▶ [What you have to do] Given the material below, return only the lines starting at the line with "3017 Bolling Way NE, Atlanta, GA, 30305" and ending at the line with "SUBSCRIBE NOW", exactly as they appear.

▶ [Exercise data]
┄┄┄┄┄┄

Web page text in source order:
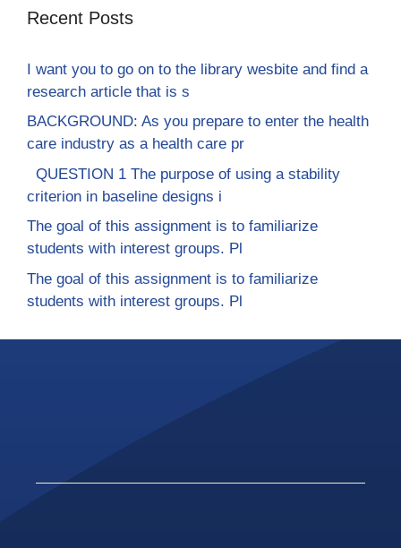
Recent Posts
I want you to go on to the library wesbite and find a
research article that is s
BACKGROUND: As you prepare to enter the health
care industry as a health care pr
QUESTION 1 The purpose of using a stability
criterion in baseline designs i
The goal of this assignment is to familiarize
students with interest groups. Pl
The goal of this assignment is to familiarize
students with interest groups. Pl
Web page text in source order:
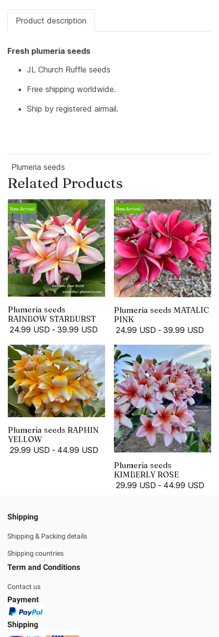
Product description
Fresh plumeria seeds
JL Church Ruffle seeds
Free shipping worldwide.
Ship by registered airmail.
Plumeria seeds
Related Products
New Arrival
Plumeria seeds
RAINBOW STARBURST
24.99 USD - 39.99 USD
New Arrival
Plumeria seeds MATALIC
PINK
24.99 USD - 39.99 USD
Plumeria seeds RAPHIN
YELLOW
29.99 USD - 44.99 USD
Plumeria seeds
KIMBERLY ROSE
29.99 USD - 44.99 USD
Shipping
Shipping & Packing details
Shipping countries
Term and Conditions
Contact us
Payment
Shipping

┄┄┄┄┄┄

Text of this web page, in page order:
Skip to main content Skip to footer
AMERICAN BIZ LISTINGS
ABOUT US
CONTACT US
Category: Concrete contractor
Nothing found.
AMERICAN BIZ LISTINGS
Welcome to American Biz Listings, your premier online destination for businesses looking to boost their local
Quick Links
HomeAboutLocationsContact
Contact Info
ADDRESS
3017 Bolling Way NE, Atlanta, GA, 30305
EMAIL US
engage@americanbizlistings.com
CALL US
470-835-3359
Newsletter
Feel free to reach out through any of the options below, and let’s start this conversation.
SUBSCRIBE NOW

┄┄┄┄┄┄

▶ [Exercise response]
3017 Bolling Way NE, Atlanta, GA, 30305
EMAIL US
engage@americanbizlistings.com
CALL US
470-835-3359
Newsletter
Feel free to reach out through any of the options below, and let’s start this conversation.
SUBSCRIBE NOW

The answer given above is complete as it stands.